Launched by UNSW Scientia Professor Veena Sahajwalla, the Science 50:50 initiative aims to inspire young women to pursue degrees and careers in science and technology. It will provide internships, scholarships and mentoring to girls so they can succeed in an innovation-driven future. The initiative is supported by Professor Sahajwalla’s Australian Research Council (ARC), Laureate Fellowship and UNSW, along with scientific and industry partners.

Girls are under-represented in the STEM subjects – science, technology, engineering and mathematics. The number of female high-school students taking advanced maths, for example, is half that of boys and only 1.5% of Year 12 girls study the STEM trio of advanced maths, physics and chemistry.

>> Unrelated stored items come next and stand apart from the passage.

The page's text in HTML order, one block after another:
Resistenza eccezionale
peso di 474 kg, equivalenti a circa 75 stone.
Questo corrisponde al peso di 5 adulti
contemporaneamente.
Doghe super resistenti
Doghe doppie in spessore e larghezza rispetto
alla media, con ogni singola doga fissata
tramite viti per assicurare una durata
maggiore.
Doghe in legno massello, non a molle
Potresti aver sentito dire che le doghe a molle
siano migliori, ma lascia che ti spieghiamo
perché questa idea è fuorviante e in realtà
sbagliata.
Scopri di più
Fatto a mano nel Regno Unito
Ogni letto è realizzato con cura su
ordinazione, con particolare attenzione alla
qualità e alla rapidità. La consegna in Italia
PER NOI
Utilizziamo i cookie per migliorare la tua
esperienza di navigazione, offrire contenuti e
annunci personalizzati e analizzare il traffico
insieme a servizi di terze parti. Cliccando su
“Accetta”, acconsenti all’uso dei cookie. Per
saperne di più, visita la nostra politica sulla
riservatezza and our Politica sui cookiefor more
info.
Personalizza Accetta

This has a lot to do with their perception of science as a career, says Sahajwalla, who is director of the Centre for Sustainable Materials Research and Technology in the Faculty of Science (SMaRT@UNSW), and who was the only girl in her engineering course at university. “If we want to secure Australia’s future prosperity, challenging the stereotype of the scientist as a man in a white lab coat is a good place to start,” she says.

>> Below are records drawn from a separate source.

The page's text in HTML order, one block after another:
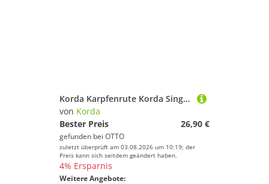
Korda Karpfenrute Korda Singlez Upright 6,5'' - Upright
von Korda
Bester Preis
26,90 €
gefunden bei OTTO
zuletzt überprüft am 03.08.2026 um 10:19; der
Preis kann sich seitdem geändert haben.
4% Ersparnis
Weitere Angebote:
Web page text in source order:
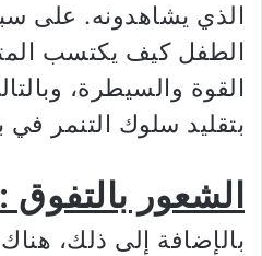
الذي يشاهدونه. على
الطفل كيف يكتسب
القوة والسيطرة،
بتقليد سلوك التنمر في
الشعور بالتفوق :
بالإضافة إلى ذلك،
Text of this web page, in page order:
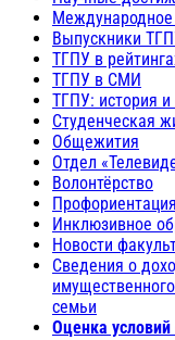
Международное
Выпускники
ТГПУ в
ТГПУ в СМИ
ТГПУ: история и
Студенческая
Общежития
Отдел
Волонтёрство
Инклюзивное
Новости
Сведения о
семьи
Оценка
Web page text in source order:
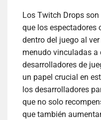
Los Twitch Drops
que los espectadores
dentro del juego al
menudo vinculadas a
desarrolladores de
un papel crucial en
los desarrolladores
que no solo
que también

Science 50:50 was launched at the National Youth Science Forum in Canberra, where a gathering of Year 12 students who are interested in science heard Sahajwalla highlight the exciting and varied opportunities provided by scientific careers.

Speakers at the launch’s panel discussion on women in science included ARC chief executive officer, Professor Aidan Byrne; vice president and chief operating officer of Lockheed Martin Australia, Laura Frank; and chief executive corporate affairs at Arrium, Gillian Burrows.

Sahajwalla was awarded a prestigious Laureate Fellowship worth $2.37 million over six years last year, to undertake her research on transforming toxic electronic waste into high-value-added metals and alloys. It included additional funding to help promote female participation in science.